Be Ye Not Unequally Yoked
By Rev Charles Seet
Text: 2 Corinthians 6:14-7:1
The passage for our meditation deals
with the subject of the Christian’s relationships with people around him,
and how we must be willing to submit to God in this area. In this passage,
the apostle Paul addressed the subject of the relationships that the
Corinthian believers had with their idol-worshipping friends who were
non-Christians. This was a great problem to them, because of the Christians
in Corinth lived in the midst of a very worldly, immoral and idolatrous
society. This environment had a strong influence on them. Because of this
strong influence, the case of immorality in the church could not be dealt
with so easily. Because of this influence, there was a dissenting and
divisive spirit among some of the members, and some were adopting worldly
methods to deal with the problems, like suing one another in the public
courts.
What the Corinthians needed to do
was to renounce all compromise with their pagan, worldly environment. But as
long as their non-Christian friends continued to influence them, they could
not do this. Hence there was a great need for them to sever the close
relationships they had with these people. It is never easy for anyone to
break an established relationship. This is why the apostle Paul used the
strongest possible argument to convince them to do this – their relationship
with God! The argument is that their new relationship with a holy and
righteous God demands a radical change in their relationships with their
friends who were unbelievers.
The contrast between God and
unbelievers is brought out in 5 stark comparisons: Righteousness and
Unrighteousness, Light and Darkness, Christ and Belial, the believer and the
infidel, the temple of God and idols. These five comparisons are presented
in the form of rhetorical questions. The answer to all of them is obvious –
None! There can be no fellowship, no communion, no concord, no part and no
agreement between these two. Hence our relationship with God demands and
change in the way we relate to unbelievers.
When we turned to Christ for
salvation we entered into a permanent and unbreakable covenant relationship
with Him. We took Him to be our God. And He took us to be His people. And He
is a Holy and Righteous God, who will not tolerate any sin. This
relationship which we have with God must bring about fundamental changes in
the way we relate to others, and especially in the way we relate with
non-Christians around us. We may still enjoy each other’s company and
conversation for a time, but as we grow in our love for Christ, while most
of our non-Christian friends remain unreceptive to the gospel, a painful
parting of ways inevitably comes.
Usually, however, the pain of losing
close friends is compensated by the joy of making new friends with
like-minded Christians in church, or in fellowship groups. We develop new
relationships that are closer and more meaningful than the ones we used to
have, because there is now an added dimension in the relationship: a
spiritual dimension.
But our relationships with the
non-Christian world are not over yet, because our daily interaction with
people in the course of our work or studies still brings us into contact
with them. And God never intended us to isolate ourselves completely from
society. In fact the Lord wants us to still be in the world, and to be the
salt of the earth and the light of the world (as Matthew 5:13,14 tells us).

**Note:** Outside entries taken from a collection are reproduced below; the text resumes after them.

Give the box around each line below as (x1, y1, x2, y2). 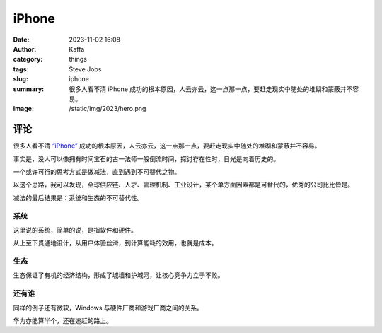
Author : (13, 45, 37, 53)
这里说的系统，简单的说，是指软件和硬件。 (13, 226, 137, 234)
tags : (13, 64, 29, 74)
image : (13, 105, 35, 113)
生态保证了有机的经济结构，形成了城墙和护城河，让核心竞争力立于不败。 (13, 271, 224, 279)
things (69, 55, 88, 64)
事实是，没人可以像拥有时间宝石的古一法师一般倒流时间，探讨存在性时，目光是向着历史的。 (13, 154, 279, 163)
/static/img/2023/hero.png (69, 105, 146, 113)
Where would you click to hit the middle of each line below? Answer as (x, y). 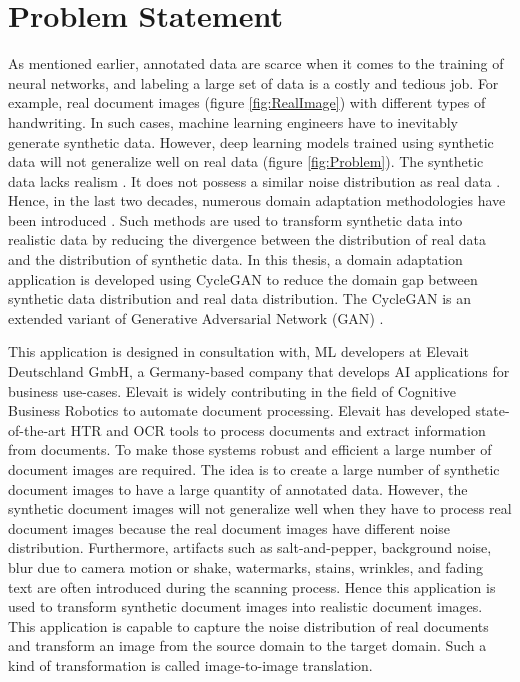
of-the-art (37, 429)
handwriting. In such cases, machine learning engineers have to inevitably (233, 121)
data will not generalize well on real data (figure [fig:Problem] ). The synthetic (246, 161)
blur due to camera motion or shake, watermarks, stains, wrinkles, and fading (246, 566)
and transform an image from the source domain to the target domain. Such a (247, 645)
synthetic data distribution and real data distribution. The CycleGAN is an (239, 298)
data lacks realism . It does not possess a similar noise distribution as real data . (254, 180)
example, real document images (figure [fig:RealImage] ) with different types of (247, 102)
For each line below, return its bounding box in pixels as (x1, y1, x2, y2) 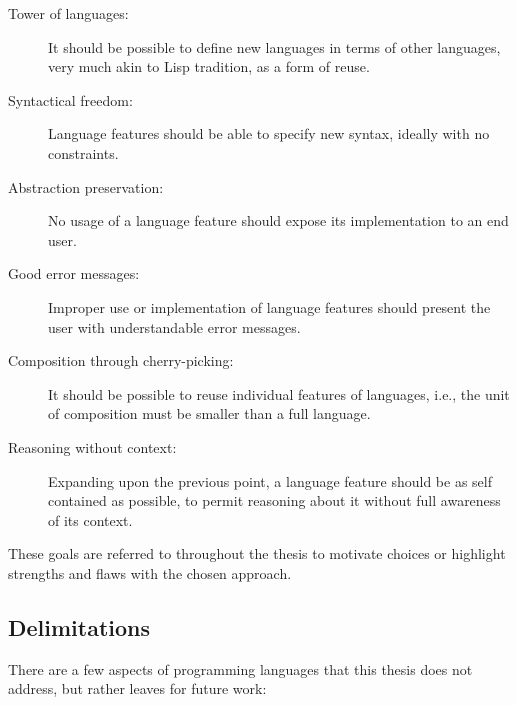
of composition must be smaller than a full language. (48, 403, 371, 424)
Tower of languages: (8, 3, 129, 23)
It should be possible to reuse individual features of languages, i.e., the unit (48, 383, 510, 404)
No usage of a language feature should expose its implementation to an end (48, 210, 509, 231)
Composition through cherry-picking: (8, 350, 234, 371)
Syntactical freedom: (8, 89, 133, 110)
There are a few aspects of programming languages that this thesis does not (8, 658, 473, 679)
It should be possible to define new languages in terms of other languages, (48, 36, 501, 57)
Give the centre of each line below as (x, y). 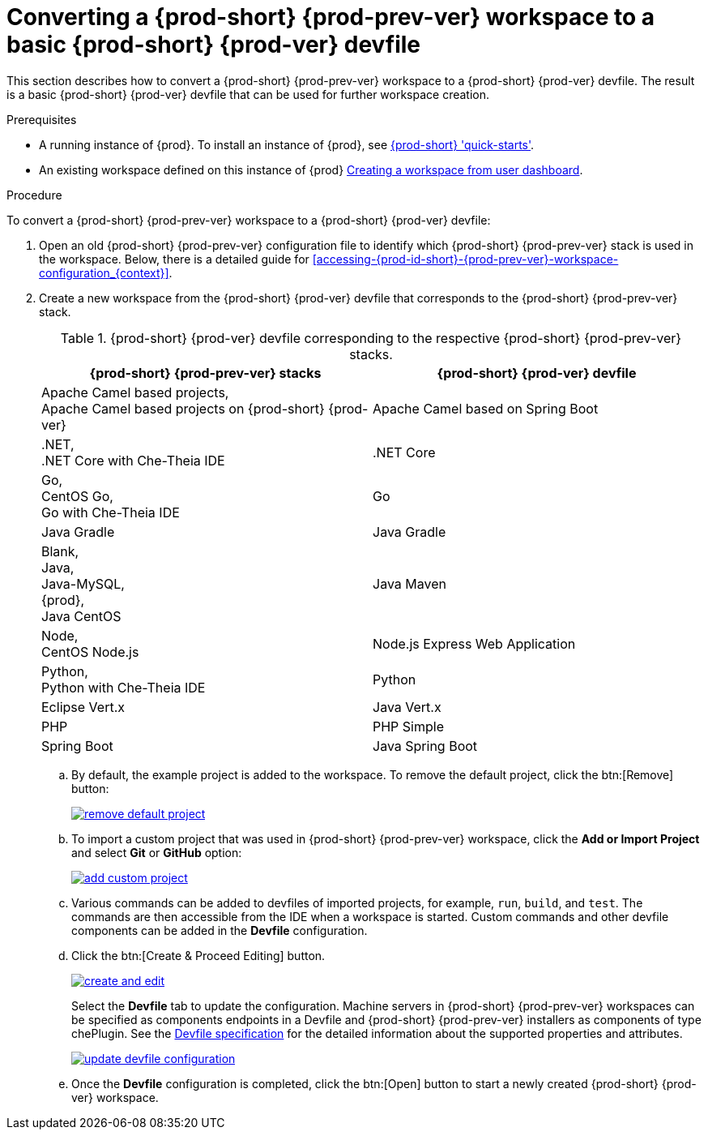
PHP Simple (408, 726)
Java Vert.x (407, 707)
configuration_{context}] (104, 272)
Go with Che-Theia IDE (111, 512)
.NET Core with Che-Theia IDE (133, 460)
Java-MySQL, (83, 583)
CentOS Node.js (90, 652)
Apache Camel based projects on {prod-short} (183, 408)
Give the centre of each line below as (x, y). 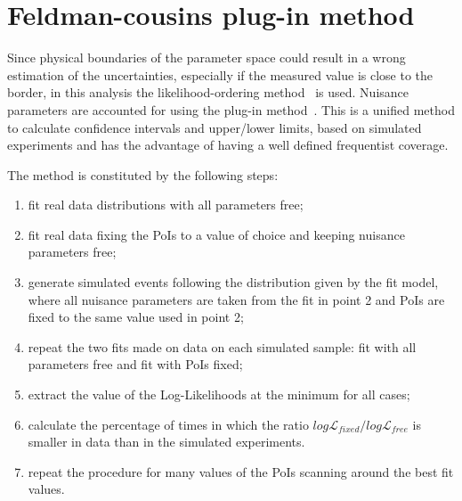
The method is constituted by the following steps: (143, 174)
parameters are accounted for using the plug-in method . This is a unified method (231, 109)
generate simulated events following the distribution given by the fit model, (233, 282)
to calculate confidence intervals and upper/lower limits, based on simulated (215, 127)
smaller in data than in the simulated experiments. (166, 442)
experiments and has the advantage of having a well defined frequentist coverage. (228, 145)
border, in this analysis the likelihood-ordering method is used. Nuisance (208, 92)
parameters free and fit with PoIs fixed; (135, 364)
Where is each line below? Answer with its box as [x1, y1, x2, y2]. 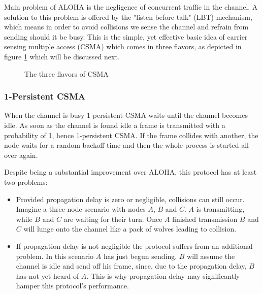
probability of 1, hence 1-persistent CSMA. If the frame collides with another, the [4, 129, 258, 140]
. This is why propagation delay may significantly [86, 270, 240, 281]
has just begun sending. [103, 250, 177, 261]
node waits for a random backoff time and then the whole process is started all [4, 140, 249, 150]
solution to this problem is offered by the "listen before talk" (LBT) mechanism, [4, 11, 252, 22]
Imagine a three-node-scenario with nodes [16, 204, 146, 214]
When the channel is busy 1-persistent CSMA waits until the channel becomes [4, 110, 248, 120]
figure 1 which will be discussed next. [4, 51, 120, 61]
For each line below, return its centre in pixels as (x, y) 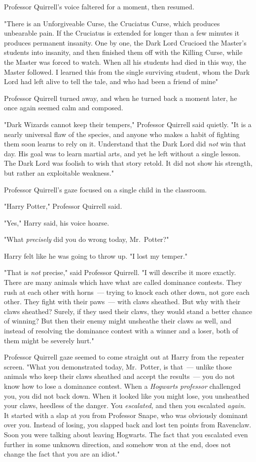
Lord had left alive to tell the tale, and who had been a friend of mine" (111, 81)
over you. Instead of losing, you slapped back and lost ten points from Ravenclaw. (128, 425)
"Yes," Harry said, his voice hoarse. (57, 222)
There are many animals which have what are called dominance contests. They (123, 282)
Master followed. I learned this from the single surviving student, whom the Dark (127, 71)
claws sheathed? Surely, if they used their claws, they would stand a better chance (128, 311)
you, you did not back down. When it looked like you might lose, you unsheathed (127, 395)
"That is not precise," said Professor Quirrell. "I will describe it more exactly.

For it is only through the relationships that non-Christians have with us
that they will have the opportunity to learn about Christ and be saved.
But while God wants us to be in the
world, He also wants us to be careful not to be of the world (John
17:15,16). And what this means ultimately is that we must strike a balance
in our relationships with non-Christians. On one hand we must be close
enough to them to influence them with our Christian lives, but on the other
hand we must not be so close to them as to be influenced by their
non-Christian lives. Striking this balance is not an easy thing to do. And
we need to study what God’s Word says about these relationships. We are
going to look at two important guidelines that we should follow closely in
our relationships with non-Christians.
I. Guard yourself from being
influenced by them to compromise your loyalty of God.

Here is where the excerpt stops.